== Segment start ==

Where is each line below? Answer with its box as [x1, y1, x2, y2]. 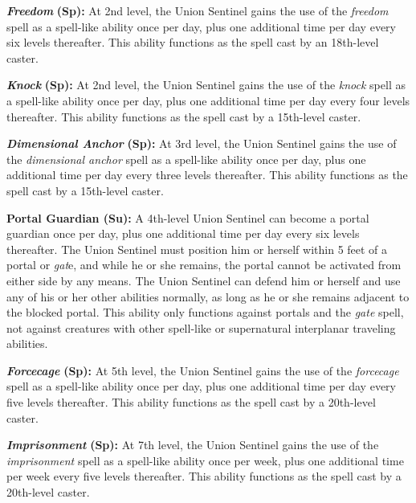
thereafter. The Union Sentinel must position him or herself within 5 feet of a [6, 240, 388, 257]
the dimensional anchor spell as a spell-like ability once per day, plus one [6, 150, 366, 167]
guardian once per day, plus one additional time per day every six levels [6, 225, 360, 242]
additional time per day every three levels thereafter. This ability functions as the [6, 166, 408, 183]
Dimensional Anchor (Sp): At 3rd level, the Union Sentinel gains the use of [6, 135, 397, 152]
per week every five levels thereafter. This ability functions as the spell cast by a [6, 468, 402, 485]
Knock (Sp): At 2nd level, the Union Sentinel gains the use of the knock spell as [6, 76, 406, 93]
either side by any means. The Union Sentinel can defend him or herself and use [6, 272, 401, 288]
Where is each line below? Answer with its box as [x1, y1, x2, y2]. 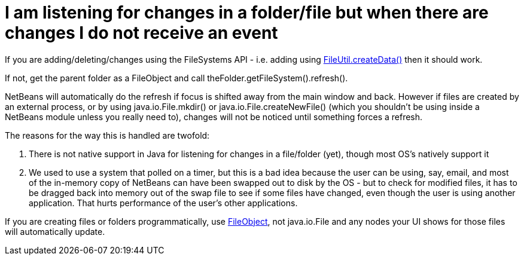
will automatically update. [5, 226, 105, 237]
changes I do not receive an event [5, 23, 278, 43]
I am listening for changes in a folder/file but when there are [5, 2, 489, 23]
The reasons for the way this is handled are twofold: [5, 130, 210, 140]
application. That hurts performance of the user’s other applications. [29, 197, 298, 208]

== Segment end ==
== Segment start ==

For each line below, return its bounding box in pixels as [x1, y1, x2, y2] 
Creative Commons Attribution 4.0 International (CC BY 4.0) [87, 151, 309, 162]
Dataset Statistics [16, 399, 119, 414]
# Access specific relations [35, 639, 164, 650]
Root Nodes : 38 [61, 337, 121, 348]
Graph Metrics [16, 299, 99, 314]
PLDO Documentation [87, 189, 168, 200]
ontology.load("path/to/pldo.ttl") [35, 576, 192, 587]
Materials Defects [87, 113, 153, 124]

== Segment end ==

Starting at the line with "I am listening" and ending at the line with "application. That hurts", print each line of the listing above exactly, with no other lines.

• [OUTPUT]:
I am listening for changes in a folder/file but when there are [5, 2, 489, 23]
The reasons for the way this is handled are twofold: [5, 130, 210, 140]
application. That hurts performance of the user’s other applications. [29, 197, 298, 208]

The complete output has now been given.